Son sang ne fit qu'un tour. Il lui faudrait choisir ses prochaines paroles avec précaution.


- Est ce là ce que tu es prêt à faire pour la retrouver? Me tuer? Moi, le seul lien qui te reste avec Nabée? Pourquoi ferais-tu cela alors que des dizaines de villageois l'ont peut-être déjà vue passer? Ils te donneront la réponse que tu cherches. Quant à moi, je ne te dirais pas un mot.

Vénior se redressa. Il observait le village à présent, d'un regard semblable à celui d'un prédateur pistant sa proie. Il chevaucha Dammar, prêt à partir.
Il avança au trot, s'approchant suffisamment d'Edmyre pour lui lancer un dernier regard chargé de mépris avant de disparaître de sa vue.

Edmyre s'appuya contre le mur de la chaumière, tremblante et pâle comme la Mort. Cet échange avec son filleul l'avait dévastée.
Elle comprenait maintenant qu'elle était la cause des cris de souffrance qu'elle avait entendu quelques instant plus tot. Les villageois de Beaugard n'auraient pas vu la fille. Elle s'en était assurée. Pour cela, ils allaient mourir. Tout cela se produirait par sa faute.

La vieille femme ignorait ce que Vénior était réellement capable de lui faire subir, en revanche, elle n'avait aucun doute sur le sort qu'il réserverait à de parfais inconnus, qui plus est inferieurs à son rang.

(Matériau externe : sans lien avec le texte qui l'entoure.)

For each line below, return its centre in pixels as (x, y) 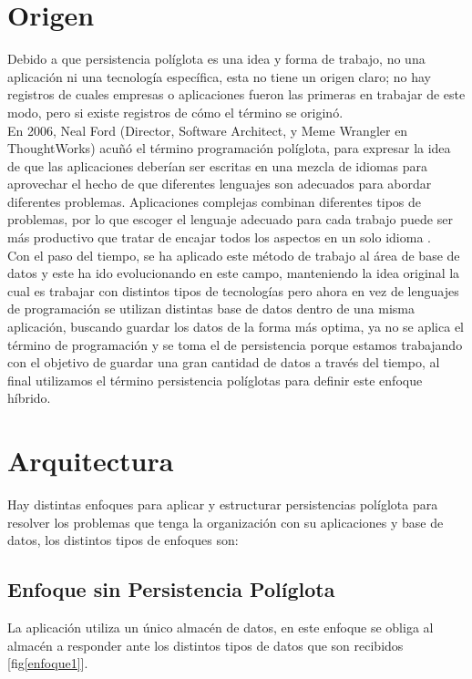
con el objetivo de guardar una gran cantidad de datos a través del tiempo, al (224, 362)
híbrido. (29, 398)
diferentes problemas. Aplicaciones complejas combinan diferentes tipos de (215, 201)
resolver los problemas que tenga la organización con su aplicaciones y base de (226, 522)
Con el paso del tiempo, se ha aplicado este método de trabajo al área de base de (234, 255)
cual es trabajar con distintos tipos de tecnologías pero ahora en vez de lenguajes (233, 290)
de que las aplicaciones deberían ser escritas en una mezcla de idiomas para (218, 165)
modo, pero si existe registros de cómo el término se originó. (175, 112)
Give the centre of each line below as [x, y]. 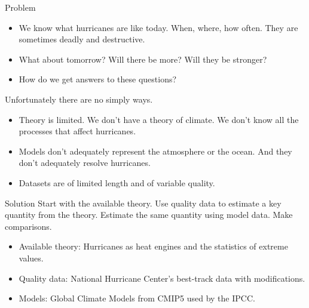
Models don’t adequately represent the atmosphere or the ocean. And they [155, 151]
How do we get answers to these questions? [98, 79]
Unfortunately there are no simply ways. [79, 99]
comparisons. [28, 226]
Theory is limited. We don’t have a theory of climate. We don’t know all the [159, 119]
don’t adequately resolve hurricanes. [85, 163]
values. [31, 258]
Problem [20, 7]
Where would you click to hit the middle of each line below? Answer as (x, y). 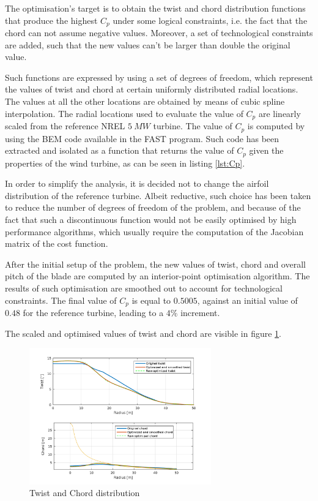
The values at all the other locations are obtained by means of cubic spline (145, 101)
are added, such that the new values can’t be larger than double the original (148, 44)
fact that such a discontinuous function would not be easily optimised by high (151, 219)
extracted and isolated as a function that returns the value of (120, 150)
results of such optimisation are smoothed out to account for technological (144, 288)
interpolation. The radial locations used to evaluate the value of (124, 113)
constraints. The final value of (61, 300)
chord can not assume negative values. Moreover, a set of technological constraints (159, 33)
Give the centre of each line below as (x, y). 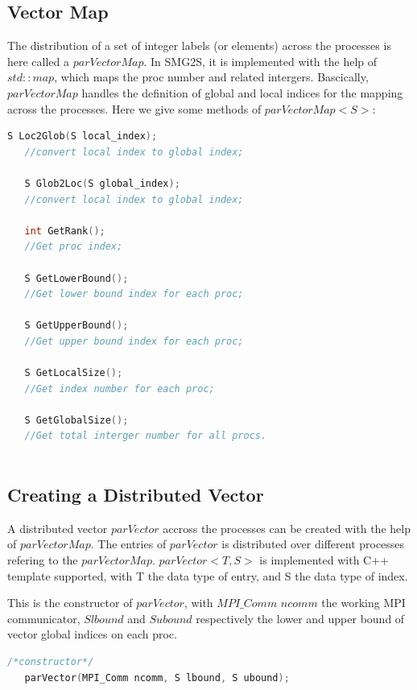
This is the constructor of (70, 603)
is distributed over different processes (313, 544)
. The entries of (128, 544)
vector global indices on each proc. (92, 634)
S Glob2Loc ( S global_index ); (102, 183)
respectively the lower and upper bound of (300, 618)
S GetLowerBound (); (76, 278)
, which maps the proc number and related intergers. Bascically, (211, 77)
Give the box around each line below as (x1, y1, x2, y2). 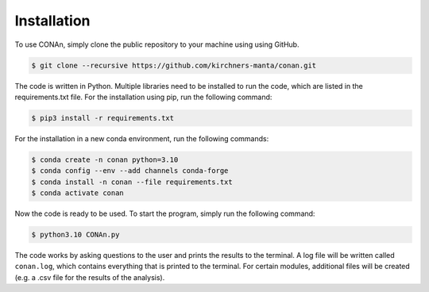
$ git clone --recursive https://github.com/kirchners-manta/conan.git (31, 60, 317, 70)
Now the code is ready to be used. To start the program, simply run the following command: (14, 209, 315, 218)
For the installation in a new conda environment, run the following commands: (14, 133, 269, 143)
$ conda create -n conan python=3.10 (31, 155, 179, 164)
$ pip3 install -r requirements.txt (31, 113, 175, 122)
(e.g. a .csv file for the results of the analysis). (14, 272, 165, 282)
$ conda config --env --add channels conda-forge (31, 167, 229, 175)
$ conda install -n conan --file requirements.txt (31, 177, 234, 186)

Elle n'avait pas voulu laisser de place au doute et avait choisi de diriger la fureur de son filleul contre ces gens innocents: ces vieillards, ces femmes et ces enfants...

Il n'y avait pas eu de place pour la pitié à ce moment. Juste une envie démesurée de survivre. Pourquoi devait-elle mourir pour avoir fait une chose qu'elle estimait juste?

Maintenant que le mal était accompli, Edmyre devait aller de l'avant. Cela signifiait fuir, le plus vite et le plus loin possible, sans s'encombre de la culpabilité.

« Un mal pour un bien. », pensa-t-elle.

Soudain, elle sentit un choc contre le bois de la chaumière qui s'accompagna bien vite de la chaleur familière des flammes.